Dataset items
=== Section Start ===

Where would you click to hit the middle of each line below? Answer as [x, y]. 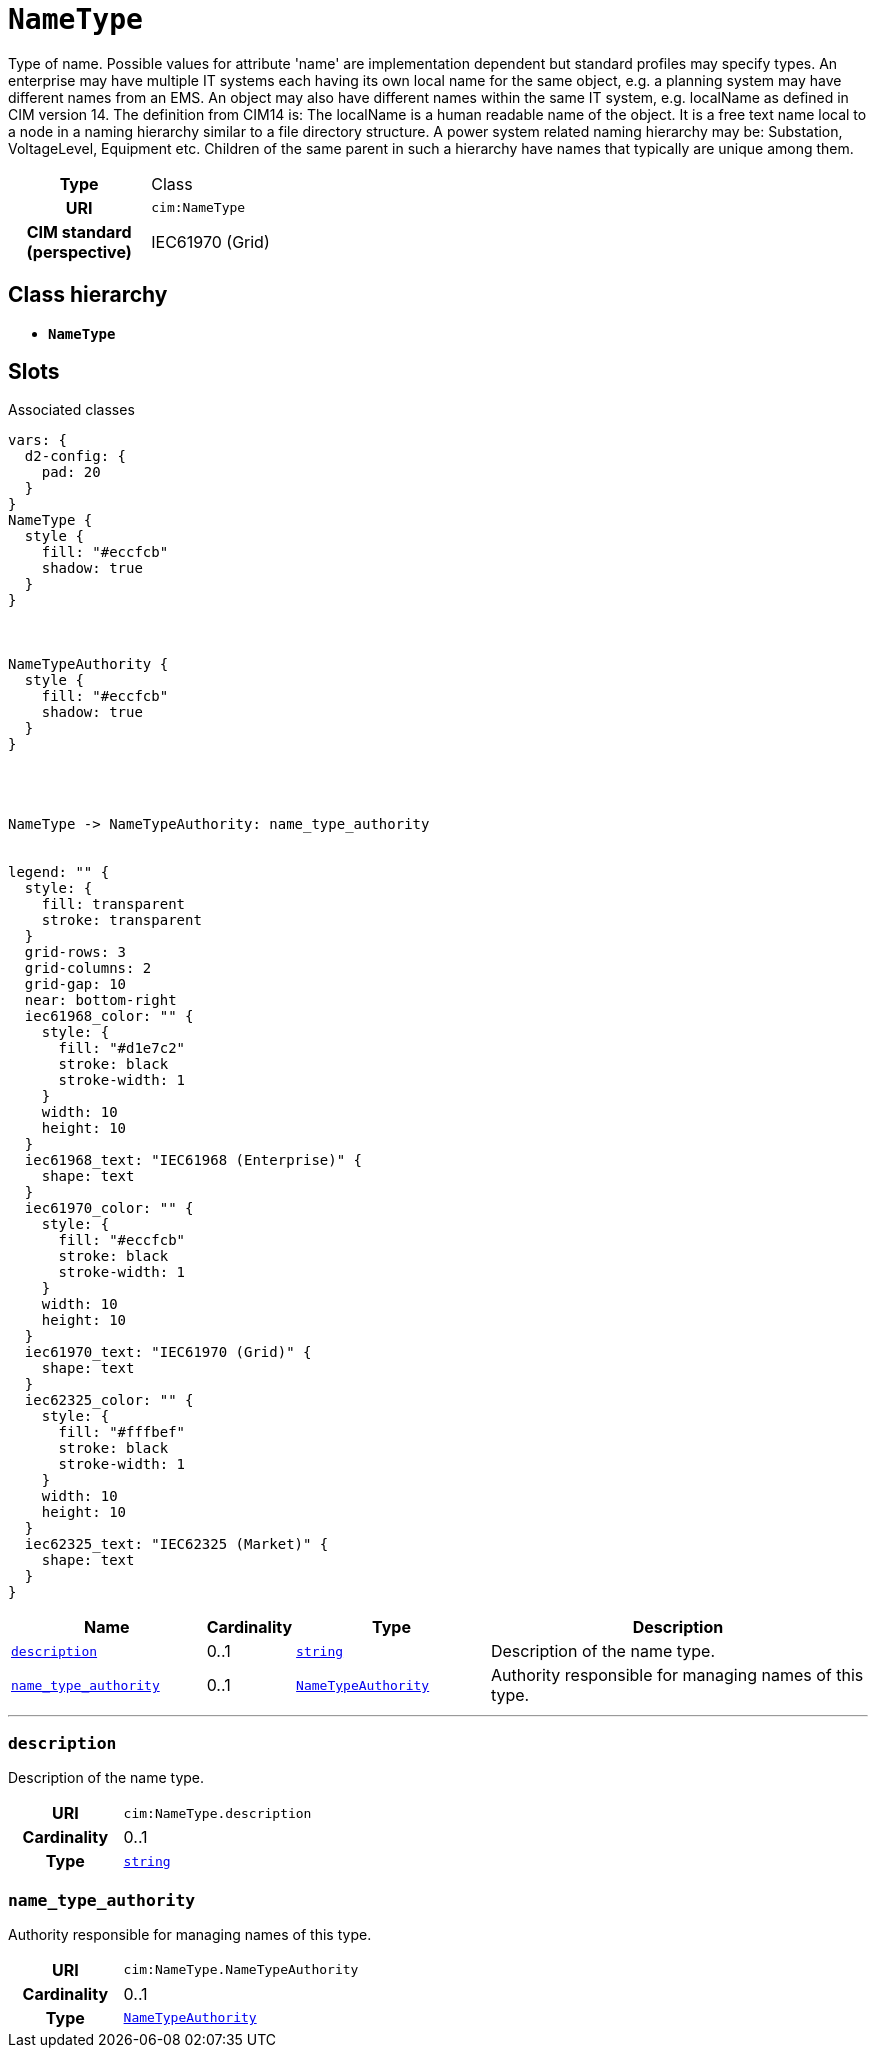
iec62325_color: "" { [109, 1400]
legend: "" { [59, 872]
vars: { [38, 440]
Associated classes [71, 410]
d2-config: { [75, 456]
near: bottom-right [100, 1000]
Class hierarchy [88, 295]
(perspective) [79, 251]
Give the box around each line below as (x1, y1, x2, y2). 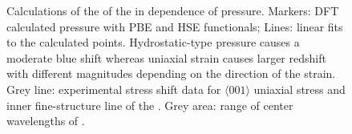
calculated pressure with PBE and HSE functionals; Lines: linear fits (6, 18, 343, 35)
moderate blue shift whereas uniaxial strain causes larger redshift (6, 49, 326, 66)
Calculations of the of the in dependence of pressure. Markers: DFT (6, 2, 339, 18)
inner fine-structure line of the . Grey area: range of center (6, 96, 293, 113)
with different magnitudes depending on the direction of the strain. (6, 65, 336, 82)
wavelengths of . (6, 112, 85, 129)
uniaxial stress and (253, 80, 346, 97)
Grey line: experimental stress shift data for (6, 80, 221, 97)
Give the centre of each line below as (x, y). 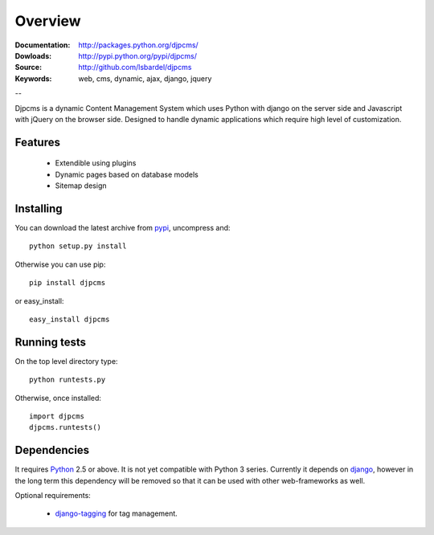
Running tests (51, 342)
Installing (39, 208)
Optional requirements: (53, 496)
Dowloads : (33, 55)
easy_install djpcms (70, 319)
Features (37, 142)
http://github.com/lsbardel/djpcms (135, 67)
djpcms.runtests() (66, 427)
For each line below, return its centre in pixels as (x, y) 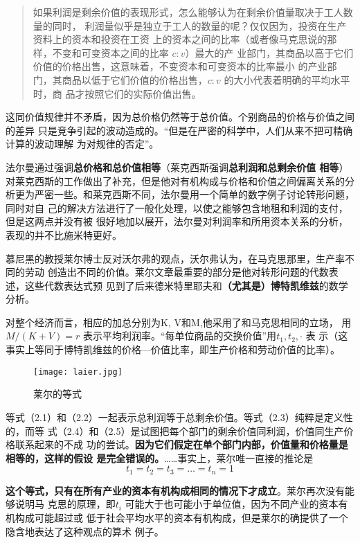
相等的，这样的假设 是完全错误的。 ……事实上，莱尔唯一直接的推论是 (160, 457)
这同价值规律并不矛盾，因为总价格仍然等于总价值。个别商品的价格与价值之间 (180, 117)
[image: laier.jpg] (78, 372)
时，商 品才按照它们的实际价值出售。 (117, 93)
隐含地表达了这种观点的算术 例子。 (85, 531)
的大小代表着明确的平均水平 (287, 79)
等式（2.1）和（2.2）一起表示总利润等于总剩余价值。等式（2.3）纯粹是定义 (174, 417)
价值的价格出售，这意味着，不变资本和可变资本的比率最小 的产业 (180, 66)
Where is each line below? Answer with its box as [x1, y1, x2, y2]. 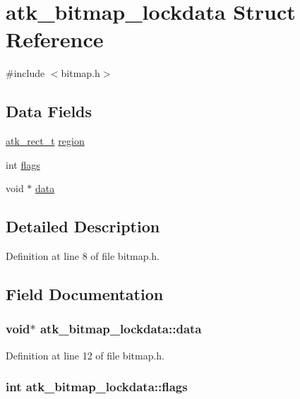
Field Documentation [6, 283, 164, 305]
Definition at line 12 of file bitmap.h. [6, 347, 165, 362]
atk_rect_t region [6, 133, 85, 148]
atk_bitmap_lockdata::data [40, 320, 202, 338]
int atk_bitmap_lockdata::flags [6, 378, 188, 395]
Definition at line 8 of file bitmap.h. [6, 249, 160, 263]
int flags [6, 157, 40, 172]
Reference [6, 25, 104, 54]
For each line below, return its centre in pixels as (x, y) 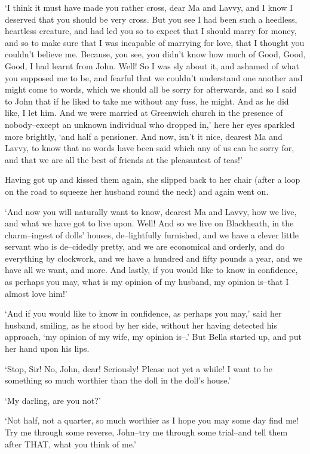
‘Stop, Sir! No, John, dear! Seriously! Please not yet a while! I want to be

=== Section End ===
=== Section Start ===

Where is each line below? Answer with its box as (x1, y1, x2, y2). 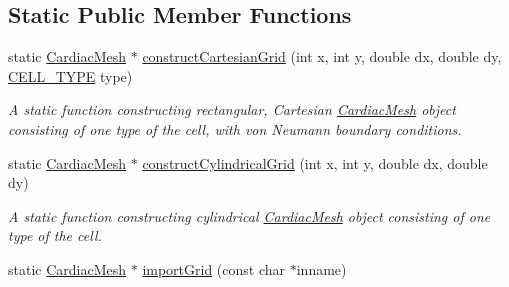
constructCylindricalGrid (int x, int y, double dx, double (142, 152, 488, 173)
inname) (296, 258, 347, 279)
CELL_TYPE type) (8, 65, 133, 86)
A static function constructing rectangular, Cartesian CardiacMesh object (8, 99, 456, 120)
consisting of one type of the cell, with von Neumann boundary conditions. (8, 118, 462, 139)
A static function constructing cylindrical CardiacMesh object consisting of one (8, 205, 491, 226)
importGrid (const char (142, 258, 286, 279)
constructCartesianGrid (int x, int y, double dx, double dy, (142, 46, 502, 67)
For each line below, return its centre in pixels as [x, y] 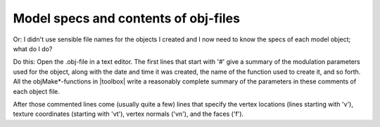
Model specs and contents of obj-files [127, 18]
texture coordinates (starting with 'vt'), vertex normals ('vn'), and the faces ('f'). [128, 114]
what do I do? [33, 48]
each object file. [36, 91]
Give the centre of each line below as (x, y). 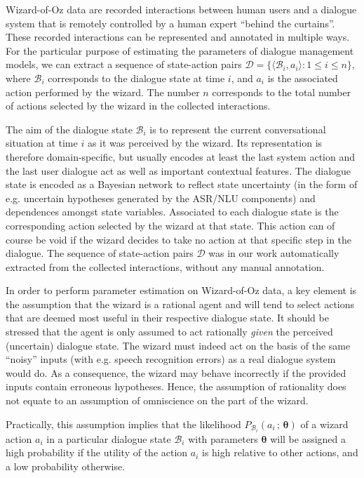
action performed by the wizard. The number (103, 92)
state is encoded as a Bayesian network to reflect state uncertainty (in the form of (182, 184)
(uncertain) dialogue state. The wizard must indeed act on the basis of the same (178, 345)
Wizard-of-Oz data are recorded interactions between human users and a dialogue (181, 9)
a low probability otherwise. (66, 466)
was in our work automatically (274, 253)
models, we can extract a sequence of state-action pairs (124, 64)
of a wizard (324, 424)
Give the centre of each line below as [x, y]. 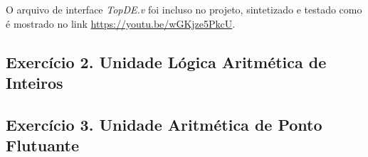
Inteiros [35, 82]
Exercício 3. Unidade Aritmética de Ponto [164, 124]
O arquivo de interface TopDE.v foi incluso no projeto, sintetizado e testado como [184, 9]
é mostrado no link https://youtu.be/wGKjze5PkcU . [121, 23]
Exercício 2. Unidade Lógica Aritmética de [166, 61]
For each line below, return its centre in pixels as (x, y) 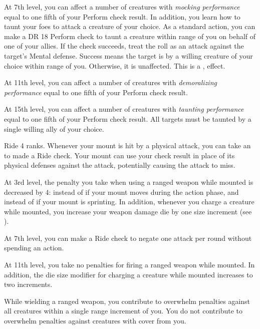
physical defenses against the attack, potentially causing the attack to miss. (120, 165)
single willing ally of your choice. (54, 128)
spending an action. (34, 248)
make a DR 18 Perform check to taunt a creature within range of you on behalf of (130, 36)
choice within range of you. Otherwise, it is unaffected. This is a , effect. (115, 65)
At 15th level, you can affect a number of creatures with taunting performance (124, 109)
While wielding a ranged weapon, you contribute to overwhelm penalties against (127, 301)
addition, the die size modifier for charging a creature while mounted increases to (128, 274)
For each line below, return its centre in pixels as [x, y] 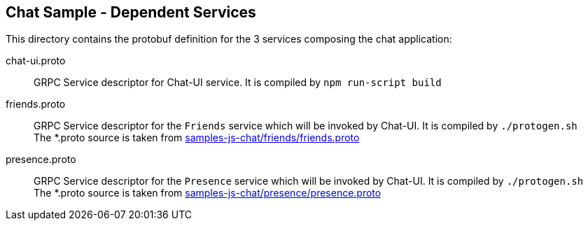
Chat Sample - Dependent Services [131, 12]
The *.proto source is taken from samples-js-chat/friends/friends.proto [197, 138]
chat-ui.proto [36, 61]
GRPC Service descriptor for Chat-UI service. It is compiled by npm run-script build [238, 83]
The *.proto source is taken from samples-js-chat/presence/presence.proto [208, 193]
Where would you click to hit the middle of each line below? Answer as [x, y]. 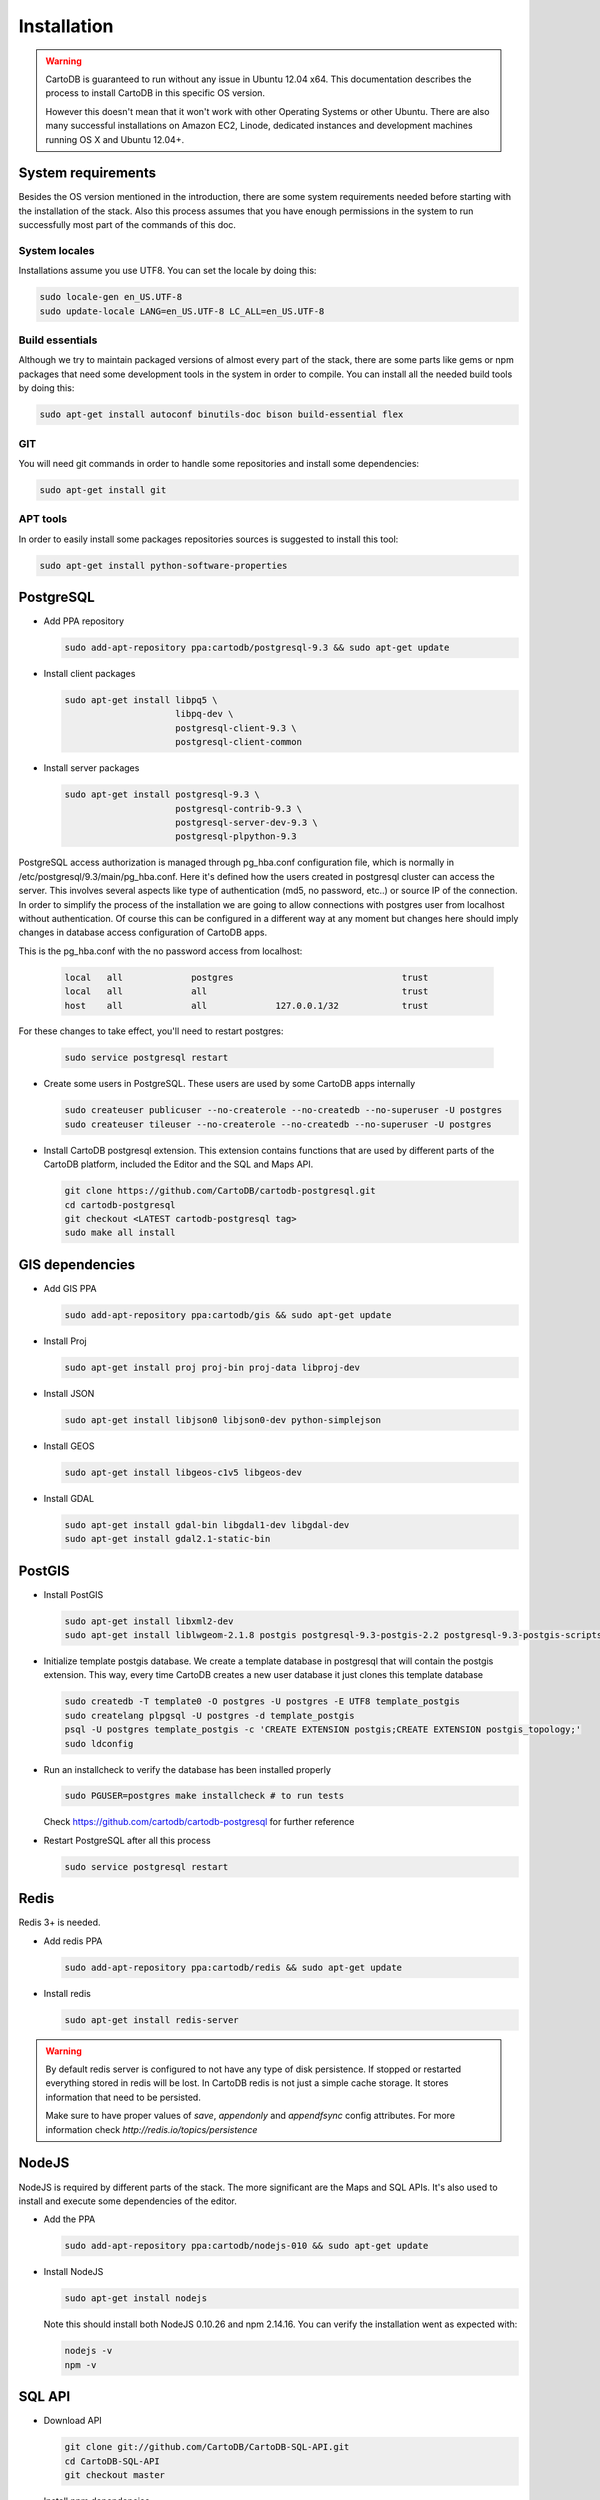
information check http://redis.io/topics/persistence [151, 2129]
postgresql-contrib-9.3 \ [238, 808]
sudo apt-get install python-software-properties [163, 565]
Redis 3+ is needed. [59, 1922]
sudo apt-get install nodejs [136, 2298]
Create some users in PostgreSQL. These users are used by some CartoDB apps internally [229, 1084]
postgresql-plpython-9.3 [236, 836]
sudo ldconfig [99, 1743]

=== Section End ===

ABOUT THIS EXERCISE> Each line that includes the string "flags" should be copied from the data.

ANSWER SECTION>
int atk_bitmap_lockdata::flags [6, 378, 188, 395]
int flags [6, 157, 40, 172]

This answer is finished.